### YOUR INSTRUCTIONS
The expected answer is the set of lines in the data below between the line holding "изменить тег version" and the line holding "workflow-type : ht [10, 132, 87, 142]", inclusive, written out exactly.

### INFORMATION SUPPLIED
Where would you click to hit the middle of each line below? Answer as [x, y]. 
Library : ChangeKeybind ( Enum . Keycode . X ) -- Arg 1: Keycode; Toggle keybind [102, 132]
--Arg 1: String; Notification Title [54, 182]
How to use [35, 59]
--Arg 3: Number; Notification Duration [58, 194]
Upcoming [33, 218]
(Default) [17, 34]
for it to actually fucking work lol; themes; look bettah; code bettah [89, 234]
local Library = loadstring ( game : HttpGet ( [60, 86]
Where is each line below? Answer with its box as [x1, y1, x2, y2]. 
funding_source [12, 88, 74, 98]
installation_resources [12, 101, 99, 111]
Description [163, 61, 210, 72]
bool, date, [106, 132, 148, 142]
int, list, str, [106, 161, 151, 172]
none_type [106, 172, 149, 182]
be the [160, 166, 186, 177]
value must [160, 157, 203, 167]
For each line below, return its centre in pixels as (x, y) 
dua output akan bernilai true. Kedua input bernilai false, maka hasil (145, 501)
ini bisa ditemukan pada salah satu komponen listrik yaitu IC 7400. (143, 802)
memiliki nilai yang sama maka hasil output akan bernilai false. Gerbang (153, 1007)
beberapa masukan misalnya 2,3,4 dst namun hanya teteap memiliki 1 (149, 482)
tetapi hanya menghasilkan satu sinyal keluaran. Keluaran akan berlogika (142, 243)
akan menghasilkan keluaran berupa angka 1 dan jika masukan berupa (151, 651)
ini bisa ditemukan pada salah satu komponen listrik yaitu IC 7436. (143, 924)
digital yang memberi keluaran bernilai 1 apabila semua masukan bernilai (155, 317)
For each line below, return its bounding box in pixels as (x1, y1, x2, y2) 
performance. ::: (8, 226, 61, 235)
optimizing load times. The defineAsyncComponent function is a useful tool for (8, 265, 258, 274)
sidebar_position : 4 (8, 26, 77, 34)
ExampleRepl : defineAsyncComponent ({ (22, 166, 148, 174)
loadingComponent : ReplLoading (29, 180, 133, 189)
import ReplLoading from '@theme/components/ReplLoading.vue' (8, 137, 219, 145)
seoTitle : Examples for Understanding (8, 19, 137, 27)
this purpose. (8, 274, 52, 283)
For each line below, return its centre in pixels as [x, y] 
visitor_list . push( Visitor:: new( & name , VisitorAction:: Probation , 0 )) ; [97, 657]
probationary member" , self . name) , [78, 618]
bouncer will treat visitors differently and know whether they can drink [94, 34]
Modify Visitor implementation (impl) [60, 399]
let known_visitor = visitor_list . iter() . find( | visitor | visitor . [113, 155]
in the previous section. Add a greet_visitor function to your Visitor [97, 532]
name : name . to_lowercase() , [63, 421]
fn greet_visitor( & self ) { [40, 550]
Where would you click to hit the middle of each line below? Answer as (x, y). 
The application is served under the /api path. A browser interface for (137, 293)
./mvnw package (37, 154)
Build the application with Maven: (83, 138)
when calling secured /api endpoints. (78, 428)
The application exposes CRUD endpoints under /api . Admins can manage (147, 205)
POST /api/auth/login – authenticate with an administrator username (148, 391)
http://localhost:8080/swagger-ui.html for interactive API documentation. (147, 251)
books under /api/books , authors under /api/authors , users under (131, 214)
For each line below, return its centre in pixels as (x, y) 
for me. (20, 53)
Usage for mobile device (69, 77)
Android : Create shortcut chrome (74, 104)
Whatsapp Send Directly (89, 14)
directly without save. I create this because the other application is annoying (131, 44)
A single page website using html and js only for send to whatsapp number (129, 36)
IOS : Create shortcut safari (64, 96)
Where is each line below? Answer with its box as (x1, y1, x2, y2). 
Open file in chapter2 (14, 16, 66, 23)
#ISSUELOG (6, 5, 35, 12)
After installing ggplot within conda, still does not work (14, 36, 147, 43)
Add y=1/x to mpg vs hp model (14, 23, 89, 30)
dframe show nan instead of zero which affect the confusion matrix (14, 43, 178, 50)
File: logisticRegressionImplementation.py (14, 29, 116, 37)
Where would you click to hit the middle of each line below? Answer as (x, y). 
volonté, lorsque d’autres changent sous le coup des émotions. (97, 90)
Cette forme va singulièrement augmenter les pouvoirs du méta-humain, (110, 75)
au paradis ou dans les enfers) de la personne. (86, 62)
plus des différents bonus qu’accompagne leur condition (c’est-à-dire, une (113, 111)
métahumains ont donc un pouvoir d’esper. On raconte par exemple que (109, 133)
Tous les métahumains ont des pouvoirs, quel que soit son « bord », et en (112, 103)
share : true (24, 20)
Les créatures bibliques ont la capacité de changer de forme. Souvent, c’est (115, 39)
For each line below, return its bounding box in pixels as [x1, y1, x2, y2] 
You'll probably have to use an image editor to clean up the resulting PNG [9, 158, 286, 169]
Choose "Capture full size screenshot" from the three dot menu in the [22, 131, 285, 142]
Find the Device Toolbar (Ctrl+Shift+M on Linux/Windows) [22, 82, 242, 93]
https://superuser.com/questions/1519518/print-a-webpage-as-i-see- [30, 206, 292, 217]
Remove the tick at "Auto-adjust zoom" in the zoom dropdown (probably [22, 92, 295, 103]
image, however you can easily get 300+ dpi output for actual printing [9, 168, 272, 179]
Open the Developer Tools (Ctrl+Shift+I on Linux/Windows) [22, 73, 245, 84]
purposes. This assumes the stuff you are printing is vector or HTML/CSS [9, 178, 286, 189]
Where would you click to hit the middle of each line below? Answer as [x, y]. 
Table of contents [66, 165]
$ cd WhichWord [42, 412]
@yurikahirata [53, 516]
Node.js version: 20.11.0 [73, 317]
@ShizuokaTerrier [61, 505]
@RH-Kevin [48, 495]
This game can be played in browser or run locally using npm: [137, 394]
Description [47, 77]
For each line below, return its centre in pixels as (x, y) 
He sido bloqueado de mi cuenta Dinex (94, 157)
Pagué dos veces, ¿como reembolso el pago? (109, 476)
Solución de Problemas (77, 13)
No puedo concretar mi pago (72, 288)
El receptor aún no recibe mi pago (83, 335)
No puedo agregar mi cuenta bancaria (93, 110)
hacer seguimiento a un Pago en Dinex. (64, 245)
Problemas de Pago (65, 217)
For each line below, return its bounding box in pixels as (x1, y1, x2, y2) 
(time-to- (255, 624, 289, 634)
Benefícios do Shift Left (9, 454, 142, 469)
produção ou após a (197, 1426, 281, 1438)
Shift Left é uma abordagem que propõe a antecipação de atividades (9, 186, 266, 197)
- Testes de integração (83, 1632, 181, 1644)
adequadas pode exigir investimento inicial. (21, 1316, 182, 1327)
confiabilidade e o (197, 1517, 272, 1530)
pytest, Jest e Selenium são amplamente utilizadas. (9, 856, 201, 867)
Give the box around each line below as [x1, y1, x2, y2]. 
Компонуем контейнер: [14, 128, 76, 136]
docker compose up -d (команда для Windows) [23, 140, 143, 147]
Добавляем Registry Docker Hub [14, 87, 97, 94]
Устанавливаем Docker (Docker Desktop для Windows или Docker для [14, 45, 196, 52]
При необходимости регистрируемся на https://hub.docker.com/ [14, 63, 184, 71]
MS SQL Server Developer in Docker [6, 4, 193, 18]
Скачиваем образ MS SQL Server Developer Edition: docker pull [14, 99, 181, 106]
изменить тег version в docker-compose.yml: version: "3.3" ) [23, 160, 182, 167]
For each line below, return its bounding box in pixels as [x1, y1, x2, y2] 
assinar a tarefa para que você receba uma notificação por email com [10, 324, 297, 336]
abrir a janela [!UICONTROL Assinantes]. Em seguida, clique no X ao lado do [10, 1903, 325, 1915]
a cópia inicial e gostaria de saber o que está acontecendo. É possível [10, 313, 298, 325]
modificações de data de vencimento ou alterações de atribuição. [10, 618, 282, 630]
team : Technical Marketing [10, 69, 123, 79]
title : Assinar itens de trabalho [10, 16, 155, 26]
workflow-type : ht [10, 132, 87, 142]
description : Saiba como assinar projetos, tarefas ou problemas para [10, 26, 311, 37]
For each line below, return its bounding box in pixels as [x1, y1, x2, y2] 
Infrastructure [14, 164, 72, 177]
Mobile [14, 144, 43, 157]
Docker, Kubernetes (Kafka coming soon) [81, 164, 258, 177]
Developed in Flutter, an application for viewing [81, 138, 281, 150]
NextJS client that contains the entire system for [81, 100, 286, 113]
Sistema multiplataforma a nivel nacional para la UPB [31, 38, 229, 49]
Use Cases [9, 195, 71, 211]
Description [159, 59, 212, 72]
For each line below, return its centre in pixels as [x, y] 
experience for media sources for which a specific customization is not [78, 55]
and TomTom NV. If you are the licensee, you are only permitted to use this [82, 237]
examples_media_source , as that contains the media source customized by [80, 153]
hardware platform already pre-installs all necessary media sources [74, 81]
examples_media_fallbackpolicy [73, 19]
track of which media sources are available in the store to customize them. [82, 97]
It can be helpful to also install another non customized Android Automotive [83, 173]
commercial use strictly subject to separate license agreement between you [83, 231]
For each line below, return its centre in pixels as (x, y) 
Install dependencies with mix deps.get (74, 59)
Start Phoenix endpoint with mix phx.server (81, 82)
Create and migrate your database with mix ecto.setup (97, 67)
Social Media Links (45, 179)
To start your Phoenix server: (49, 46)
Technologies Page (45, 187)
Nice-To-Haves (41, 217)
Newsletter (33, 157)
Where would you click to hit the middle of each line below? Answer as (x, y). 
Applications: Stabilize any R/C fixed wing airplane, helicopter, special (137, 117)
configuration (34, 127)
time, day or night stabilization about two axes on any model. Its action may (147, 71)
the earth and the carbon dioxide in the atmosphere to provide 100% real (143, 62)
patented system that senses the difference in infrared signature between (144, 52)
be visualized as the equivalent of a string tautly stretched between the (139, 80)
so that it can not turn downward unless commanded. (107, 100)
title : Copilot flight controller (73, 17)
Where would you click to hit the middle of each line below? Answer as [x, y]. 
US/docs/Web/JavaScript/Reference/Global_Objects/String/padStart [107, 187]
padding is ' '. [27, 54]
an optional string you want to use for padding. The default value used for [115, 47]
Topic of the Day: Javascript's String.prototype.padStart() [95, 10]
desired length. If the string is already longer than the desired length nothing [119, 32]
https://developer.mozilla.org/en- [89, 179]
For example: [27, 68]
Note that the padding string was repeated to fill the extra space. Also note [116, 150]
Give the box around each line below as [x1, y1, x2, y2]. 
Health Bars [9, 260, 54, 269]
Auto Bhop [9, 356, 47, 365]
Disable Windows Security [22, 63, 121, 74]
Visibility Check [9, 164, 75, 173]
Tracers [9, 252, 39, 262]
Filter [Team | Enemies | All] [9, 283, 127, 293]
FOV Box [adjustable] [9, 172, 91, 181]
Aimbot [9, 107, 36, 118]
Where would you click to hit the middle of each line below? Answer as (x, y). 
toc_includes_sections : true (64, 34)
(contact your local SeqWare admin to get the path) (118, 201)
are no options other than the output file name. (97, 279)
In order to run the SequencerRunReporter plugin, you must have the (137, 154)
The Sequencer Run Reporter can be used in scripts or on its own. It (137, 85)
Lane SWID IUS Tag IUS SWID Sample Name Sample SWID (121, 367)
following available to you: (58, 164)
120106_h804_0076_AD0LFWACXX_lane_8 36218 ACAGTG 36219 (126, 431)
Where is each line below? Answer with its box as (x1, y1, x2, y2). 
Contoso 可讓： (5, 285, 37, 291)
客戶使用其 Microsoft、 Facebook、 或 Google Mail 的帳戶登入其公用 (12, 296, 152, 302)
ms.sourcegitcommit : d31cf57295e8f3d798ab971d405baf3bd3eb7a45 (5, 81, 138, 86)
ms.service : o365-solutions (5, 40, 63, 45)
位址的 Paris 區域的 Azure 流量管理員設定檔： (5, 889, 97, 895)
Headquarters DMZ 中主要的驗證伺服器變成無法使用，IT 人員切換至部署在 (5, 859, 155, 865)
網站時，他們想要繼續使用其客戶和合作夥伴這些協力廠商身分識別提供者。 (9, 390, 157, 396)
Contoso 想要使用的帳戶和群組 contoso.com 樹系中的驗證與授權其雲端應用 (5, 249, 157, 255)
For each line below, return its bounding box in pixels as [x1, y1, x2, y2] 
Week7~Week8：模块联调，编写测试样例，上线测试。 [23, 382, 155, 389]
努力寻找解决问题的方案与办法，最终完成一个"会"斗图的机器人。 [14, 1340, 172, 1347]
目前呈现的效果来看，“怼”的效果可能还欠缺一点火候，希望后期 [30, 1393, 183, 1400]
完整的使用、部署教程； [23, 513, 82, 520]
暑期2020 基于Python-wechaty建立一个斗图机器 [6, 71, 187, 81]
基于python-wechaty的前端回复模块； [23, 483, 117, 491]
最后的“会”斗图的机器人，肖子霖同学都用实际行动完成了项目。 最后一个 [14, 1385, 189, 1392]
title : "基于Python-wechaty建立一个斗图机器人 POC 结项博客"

### SOLUTION TO THE PROBLEM
изменить тег version в docker-compose.yml: version: "3.3" ) [23, 160, 182, 167]
For each line below, return its bounding box in pixels as [x1, y1, x2, y2] 
assinar a tarefa para que você receba uma notificação por email com [10, 324, 297, 336]
abrir a janela [!UICONTROL Assinantes]. Em seguida, clique no X ao lado do [10, 1903, 325, 1915]
a cópia inicial e gostaria de saber o que está acontecendo. É possível [10, 313, 298, 325]
modificações de data de vencimento ou alterações de atribuição. [10, 618, 282, 630]
team : Technical Marketing [10, 69, 123, 79]
title : Assinar itens de trabalho [10, 16, 155, 26]
workflow-type : ht [10, 132, 87, 142]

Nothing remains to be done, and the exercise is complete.